- [About this task]: Print all of the data exactly, but drop the pictures.

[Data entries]
===

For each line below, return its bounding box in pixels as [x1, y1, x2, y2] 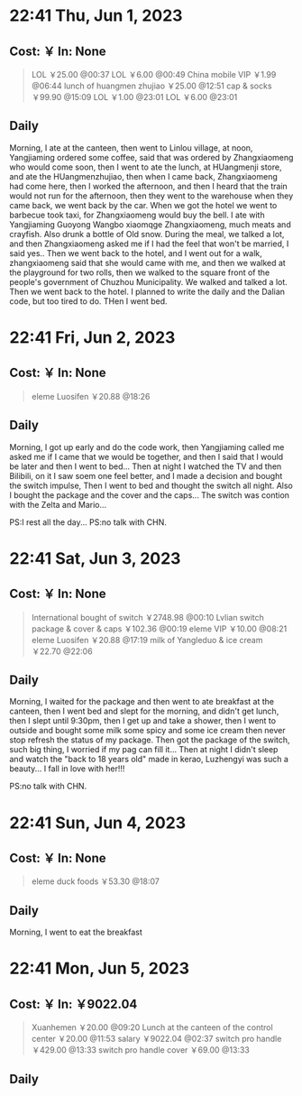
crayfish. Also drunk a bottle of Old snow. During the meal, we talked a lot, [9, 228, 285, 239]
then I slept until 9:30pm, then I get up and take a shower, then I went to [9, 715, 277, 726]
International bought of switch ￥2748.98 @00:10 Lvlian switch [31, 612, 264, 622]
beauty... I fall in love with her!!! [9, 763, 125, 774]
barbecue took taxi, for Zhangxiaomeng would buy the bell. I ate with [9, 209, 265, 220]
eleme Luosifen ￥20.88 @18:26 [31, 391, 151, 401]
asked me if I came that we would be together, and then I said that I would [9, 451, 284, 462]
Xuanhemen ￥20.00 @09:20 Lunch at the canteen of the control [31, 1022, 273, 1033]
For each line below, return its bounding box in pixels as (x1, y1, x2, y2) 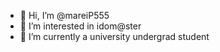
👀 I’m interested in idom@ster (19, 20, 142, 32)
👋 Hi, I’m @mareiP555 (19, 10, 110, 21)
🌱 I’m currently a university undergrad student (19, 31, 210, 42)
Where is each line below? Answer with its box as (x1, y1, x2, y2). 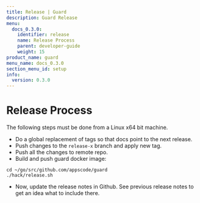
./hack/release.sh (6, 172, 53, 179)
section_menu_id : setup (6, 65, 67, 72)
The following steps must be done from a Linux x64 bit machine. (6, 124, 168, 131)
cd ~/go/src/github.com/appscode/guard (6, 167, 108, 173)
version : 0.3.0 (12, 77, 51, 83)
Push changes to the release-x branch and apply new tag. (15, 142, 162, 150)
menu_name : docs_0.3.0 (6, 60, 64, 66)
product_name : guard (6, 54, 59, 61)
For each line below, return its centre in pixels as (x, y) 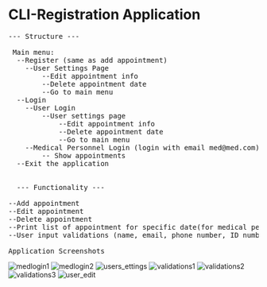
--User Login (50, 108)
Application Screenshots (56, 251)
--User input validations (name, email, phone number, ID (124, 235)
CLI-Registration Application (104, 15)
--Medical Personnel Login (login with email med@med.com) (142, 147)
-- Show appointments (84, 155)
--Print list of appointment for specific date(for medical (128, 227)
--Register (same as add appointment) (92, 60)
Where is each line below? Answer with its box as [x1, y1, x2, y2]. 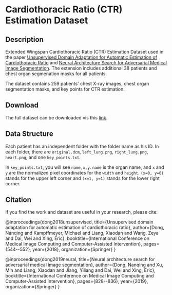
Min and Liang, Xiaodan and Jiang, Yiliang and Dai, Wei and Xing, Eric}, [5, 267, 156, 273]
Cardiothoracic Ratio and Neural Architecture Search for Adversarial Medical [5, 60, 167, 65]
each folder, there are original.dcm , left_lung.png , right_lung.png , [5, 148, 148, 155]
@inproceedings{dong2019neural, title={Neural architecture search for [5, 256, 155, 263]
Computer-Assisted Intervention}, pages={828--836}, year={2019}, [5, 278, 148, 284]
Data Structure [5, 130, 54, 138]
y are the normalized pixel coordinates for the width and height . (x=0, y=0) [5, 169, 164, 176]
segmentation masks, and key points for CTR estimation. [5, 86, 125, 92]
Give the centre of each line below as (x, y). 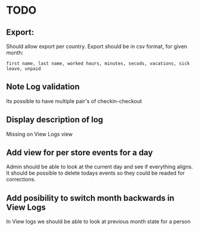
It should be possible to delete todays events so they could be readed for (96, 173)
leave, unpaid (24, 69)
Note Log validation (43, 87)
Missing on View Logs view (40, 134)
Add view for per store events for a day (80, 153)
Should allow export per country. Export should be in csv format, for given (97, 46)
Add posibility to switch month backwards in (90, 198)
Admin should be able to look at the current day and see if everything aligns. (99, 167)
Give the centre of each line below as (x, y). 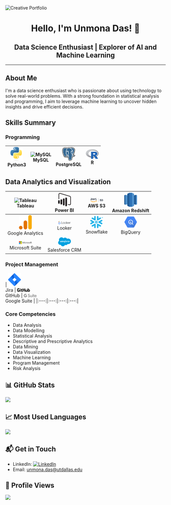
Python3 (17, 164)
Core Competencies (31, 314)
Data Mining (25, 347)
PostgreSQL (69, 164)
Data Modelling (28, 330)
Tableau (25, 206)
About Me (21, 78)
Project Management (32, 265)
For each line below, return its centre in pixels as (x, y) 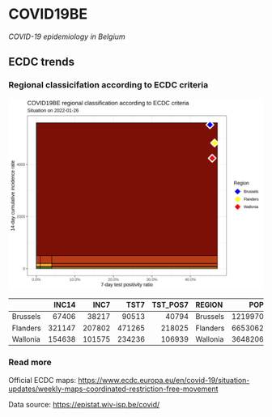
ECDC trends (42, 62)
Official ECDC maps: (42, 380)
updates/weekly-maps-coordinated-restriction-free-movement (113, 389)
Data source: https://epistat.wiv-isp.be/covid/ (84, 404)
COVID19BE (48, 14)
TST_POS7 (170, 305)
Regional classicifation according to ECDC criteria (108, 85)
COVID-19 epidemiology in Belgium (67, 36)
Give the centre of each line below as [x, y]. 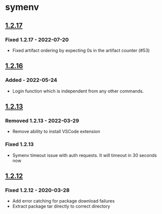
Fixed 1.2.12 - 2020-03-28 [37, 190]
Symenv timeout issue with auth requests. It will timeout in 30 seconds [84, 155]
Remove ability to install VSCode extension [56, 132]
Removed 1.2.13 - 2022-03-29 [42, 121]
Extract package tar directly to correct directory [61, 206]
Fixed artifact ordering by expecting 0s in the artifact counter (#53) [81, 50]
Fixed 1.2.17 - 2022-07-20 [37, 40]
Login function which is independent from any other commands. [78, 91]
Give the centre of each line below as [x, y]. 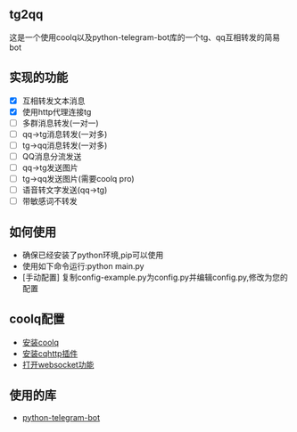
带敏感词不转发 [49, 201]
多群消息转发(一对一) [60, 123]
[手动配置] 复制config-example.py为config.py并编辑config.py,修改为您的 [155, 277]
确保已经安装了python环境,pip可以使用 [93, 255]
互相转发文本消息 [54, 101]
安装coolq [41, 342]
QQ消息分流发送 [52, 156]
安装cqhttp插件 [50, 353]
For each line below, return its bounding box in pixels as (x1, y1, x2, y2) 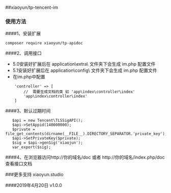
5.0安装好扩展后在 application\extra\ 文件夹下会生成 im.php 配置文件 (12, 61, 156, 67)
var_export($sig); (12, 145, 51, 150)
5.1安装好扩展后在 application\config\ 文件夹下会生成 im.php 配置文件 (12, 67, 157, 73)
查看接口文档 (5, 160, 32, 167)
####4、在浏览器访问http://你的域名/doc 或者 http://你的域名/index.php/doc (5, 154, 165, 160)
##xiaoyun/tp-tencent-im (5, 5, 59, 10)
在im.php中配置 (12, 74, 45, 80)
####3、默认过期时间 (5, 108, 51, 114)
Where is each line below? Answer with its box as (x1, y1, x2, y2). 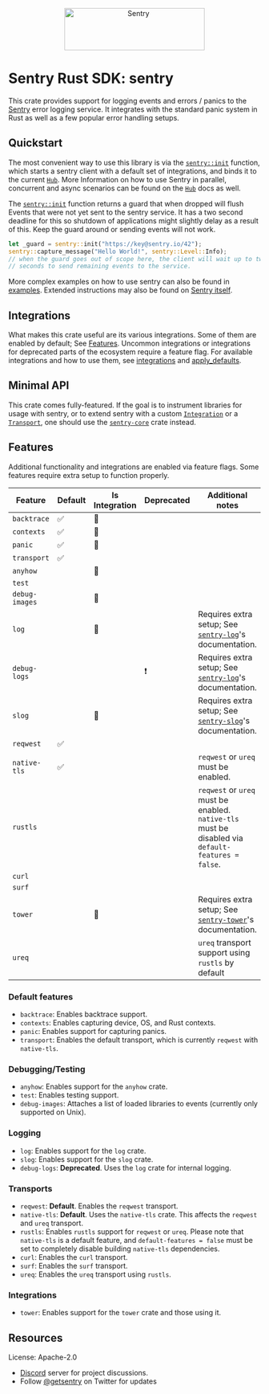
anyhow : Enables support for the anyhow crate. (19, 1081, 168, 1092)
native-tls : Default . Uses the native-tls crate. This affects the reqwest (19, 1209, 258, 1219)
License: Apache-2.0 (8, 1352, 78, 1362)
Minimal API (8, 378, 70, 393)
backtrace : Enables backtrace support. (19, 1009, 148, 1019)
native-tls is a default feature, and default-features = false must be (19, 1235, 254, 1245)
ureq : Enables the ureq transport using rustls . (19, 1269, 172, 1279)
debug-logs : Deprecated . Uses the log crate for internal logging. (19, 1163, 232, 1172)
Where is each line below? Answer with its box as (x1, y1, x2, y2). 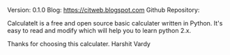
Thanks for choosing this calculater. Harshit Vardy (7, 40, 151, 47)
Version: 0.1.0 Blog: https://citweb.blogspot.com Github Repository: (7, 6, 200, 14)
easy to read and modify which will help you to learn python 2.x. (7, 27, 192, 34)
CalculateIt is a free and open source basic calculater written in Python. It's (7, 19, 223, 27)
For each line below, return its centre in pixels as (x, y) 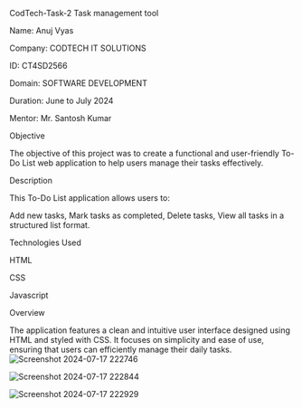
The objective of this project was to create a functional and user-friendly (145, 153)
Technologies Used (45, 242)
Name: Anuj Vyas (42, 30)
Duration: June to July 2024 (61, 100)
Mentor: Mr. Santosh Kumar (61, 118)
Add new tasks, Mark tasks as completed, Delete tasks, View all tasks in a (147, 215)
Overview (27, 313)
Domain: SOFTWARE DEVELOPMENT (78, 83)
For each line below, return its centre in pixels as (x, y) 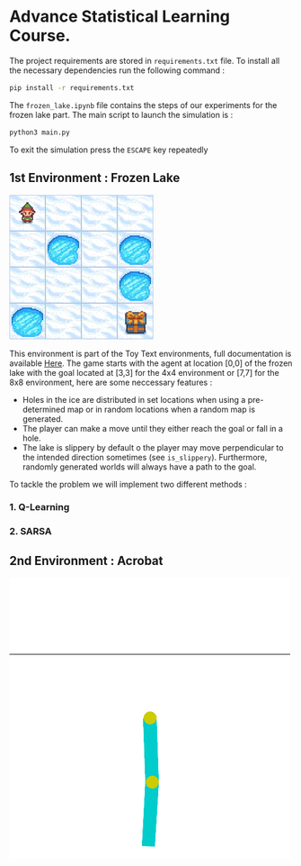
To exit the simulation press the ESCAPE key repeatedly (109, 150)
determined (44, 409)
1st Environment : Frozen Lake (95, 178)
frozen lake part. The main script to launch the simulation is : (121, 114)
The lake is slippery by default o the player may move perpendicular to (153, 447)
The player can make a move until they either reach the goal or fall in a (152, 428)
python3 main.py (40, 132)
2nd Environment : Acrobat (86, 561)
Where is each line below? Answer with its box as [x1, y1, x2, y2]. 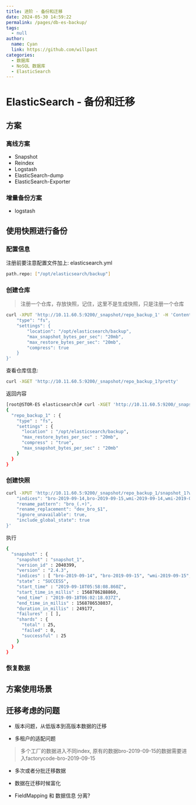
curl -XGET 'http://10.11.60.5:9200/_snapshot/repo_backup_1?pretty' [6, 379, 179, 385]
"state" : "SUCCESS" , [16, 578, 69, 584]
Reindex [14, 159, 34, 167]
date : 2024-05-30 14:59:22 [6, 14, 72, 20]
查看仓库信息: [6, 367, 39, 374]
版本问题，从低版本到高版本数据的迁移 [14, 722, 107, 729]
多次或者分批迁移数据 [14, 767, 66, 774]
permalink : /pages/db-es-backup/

===

- [Completed exercise]:
For each line below, return its bounding box in pixels as [x1, y1, x2, y2] 
crayfish. Also drunk a bottle of Old snow. During the meal, we talked a lot, [9, 228, 285, 239]
then I slept until 9:30pm, then I get up and take a shower, then I went to [9, 715, 277, 726]
International bought of switch ￥2748.98 @00:10 Lvlian switch [31, 612, 264, 622]
beauty... I fall in love with her!!! [9, 763, 125, 774]
barbecue took taxi, for Zhangxiaomeng would buy the bell. I ate with [9, 209, 265, 220]
eleme Luosifen ￥20.88 @18:26 [31, 391, 151, 401]
asked me if I came that we would be together, and then I said that I would [9, 451, 284, 462]
Xuanhemen ￥20.00 @09:20 Lunch at the canteen of the control [31, 1022, 273, 1033]
For each line below, return its bounding box in pixels as (x1, y1, x2, y2) 
👀 I’m interested in idom@ster (19, 20, 142, 32)
👋 Hi, I’m @mareiP555 (19, 10, 110, 21)
🌱 I’m currently a university undergrad student (19, 31, 210, 42)
Where is each line below? Answer with its box as (x1, y1, x2, y2). 
./hack/release.sh (6, 172, 53, 179)
section_menu_id : setup (6, 65, 67, 72)
The following steps must be done from a Linux x64 bit machine. (6, 124, 168, 131)
cd ~/go/src/github.com/appscode/guard (6, 167, 108, 173)
version : 0.3.0 (12, 77, 51, 83)
Push changes to the release-x branch and apply new tag. (15, 142, 162, 150)
menu_name : docs_0.3.0 (6, 60, 64, 66)
product_name : guard (6, 54, 59, 61)
For each line below, return its centre in pixels as (x, y) 
--User Login (50, 108)
Application Screenshots (56, 251)
--User input validations (name, email, phone number, ID (124, 235)
CLI-Registration Application (104, 15)
--Medical Personnel Login (login with email med@med.com) (142, 147)
-- Show appointments (84, 155)
--Print list of appointment for specific date(for medical (128, 227)
--Register (same as add appointment) (92, 60)
Where is each line below? Answer with its box as [x1, y1, x2, y2]. 
Min and Liang, Xiaodan and Jiang, Yiliang and Dai, Wei and Xing, Eric}, [5, 267, 156, 273]
Cardiothoracic Ratio and Neural Architecture Search for Adversarial Medical [5, 60, 167, 65]
each folder, there are original.dcm , left_lung.png , right_lung.png , [5, 148, 148, 155]
@inproceedings{dong2019neural, title={Neural architecture search for [5, 256, 155, 263]
Computer-Assisted Intervention}, pages={828--836}, year={2019}, [5, 278, 148, 284]
Data Structure [5, 130, 54, 138]
y are the normalized pixel coordinates for the width and height . (x=0, y=0) [5, 169, 164, 176]
segmentation masks, and key points for CTR estimation. [5, 86, 125, 92]
Give the centre of each line below as (x, y). 
It should be possible to delete todays events so they could be readed for (96, 173)
leave, unpaid (24, 69)
Note Log validation (43, 87)
Missing on View Logs view (40, 134)
Add view for per store events for a day (80, 153)
Should allow export per country. Export should be in csv format, for given (97, 46)
Add posibility to switch month backwards in (90, 198)
Admin should be able to look at the current day and see if everything aligns. (99, 167)
Give the centre of each line below as (x, y). 
Python3 (17, 164)
Core Competencies (31, 314)
Data Mining (25, 347)
PostgreSQL (69, 164)
Data Modelling (28, 330)
Tableau (25, 206)
About Me (21, 78)
Project Management (32, 265)
For each line below, return its centre in pixels as (x, y) 
ECDC trends (42, 62)
Official ECDC maps: (42, 380)
updates/weekly-maps-coordinated-restriction-free-movement (113, 389)
Data source: https://epistat.wiv-isp.be/covid/ (84, 404)
COVID19BE (48, 14)
TST_POS7 (170, 305)
Regional classicifation according to ECDC criteria (108, 85)
COVID-19 epidemiology in Belgium (67, 36)
Give the centre of each line below as [x, y]. 
Fixed 1.2.12 - 2020-03-28 [37, 190]
Symenv timeout issue with auth requests. It will timeout in 30 seconds [84, 155]
Remove ability to install VSCode extension [56, 132]
Removed 1.2.13 - 2022-03-29 [42, 121]
Extract package tar directly to correct directory [61, 206]
Fixed artifact ordering by expecting 0s in the artifact counter (#53) [81, 50]
Fixed 1.2.17 - 2022-07-20 [37, 40]
Login function which is independent from any other commands. [78, 91]
Give the centre of each line below as [x, y]. 
带敏感词不转发 [49, 201]
多群消息转发(一对一) [60, 123]
[手动配置] 复制config-example.py为config.py并编辑config.py,修改为您的 [155, 277]
确保已经安装了python环境,pip可以使用 [93, 255]
互相转发文本消息 [54, 101]
安装coolq [41, 342]
QQ消息分流发送 [52, 156]
安装cqhttp插件 [50, 353]
For each line below, return its bounding box in pixels as (x1, y1, x2, y2) 
5.0安装好扩展后在 application\extra\ 文件夹下会生成 im.php 配置文件 (12, 61, 156, 67)
var_export($sig); (12, 145, 51, 150)
5.1安装好扩展后在 application\config\ 文件夹下会生成 im.php 配置文件 (12, 67, 157, 73)
查看接口文档 (5, 160, 32, 167)
####4、在浏览器访问http://你的域名/doc 或者 http://你的域名/index.php/doc (5, 154, 165, 160)
##xiaoyun/tp-tencent-im (5, 5, 59, 10)
在im.php中配置 (12, 74, 45, 80)
####3、默认过期时间 (5, 108, 51, 114)
Where is each line below? Answer with its box as (x1, y1, x2, y2). 
anyhow : Enables support for the anyhow crate. (19, 1081, 168, 1092)
native-tls : Default . Uses the native-tls crate. This affects the reqwest (19, 1209, 258, 1219)
License: Apache-2.0 (8, 1352, 78, 1362)
Minimal API (8, 378, 70, 393)
backtrace : Enables backtrace support. (19, 1009, 148, 1019)
native-tls is a default feature, and default-features = false must be (19, 1235, 254, 1245)
ureq : Enables the ureq transport using rustls . (19, 1269, 172, 1279)
debug-logs : Deprecated . Uses the log crate for internal logging. (19, 1163, 232, 1172)
Where is each line below? Answer with its box as (x1, y1, x2, y2). 
Thanks for choosing this calculater. Harshit Vardy (7, 40, 151, 47)
Version: 0.1.0 Blog: https://citweb.blogspot.com Github Repository: (7, 6, 200, 14)
easy to read and modify which will help you to learn python 2.x. (7, 27, 192, 34)
CalculateIt is a free and open source basic calculater written in Python. It's (7, 19, 223, 27)
For each line below, return its centre in pixels as (x, y) 
The objective of this project was to create a functional and user-friendly (145, 153)
Technologies Used (45, 242)
Name: Anuj Vyas (42, 30)
Duration: June to July 2024 (61, 100)
Mentor: Mr. Santosh Kumar (61, 118)
Add new tasks, Mark tasks as completed, Delete tasks, View all tasks in a (147, 215)
Overview (27, 313)
Domain: SOFTWARE DEVELOPMENT (78, 83)
For each line below, return its centre in pixels as (x, y) 
To exit the simulation press the ESCAPE key repeatedly (109, 150)
determined (44, 409)
1st Environment : Frozen Lake (95, 178)
frozen lake part. The main script to launch the simulation is : (121, 114)
The lake is slippery by default o the player may move perpendicular to (153, 447)
The player can make a move until they either reach the goal or fall in a (152, 428)
python3 main.py (40, 132)
2nd Environment : Acrobat (86, 561)
Where is each line below? Answer with its box as [x1, y1, x2, y2]. 
curl -XGET 'http://10.11.60.5:9200/_snapshot/repo_backup_1?pretty' [6, 379, 179, 385]
"state" : "SUCCESS" , [16, 578, 69, 584]
Reindex [14, 159, 34, 167]
date : 2024-05-30 14:59:22 [6, 14, 72, 20]
查看仓库信息: [6, 367, 39, 374]
版本问题，从低版本到高版本数据的迁移 [14, 722, 107, 729]
多次或者分批迁移数据 [14, 767, 66, 774]
permalink : /pages/db-es-backup/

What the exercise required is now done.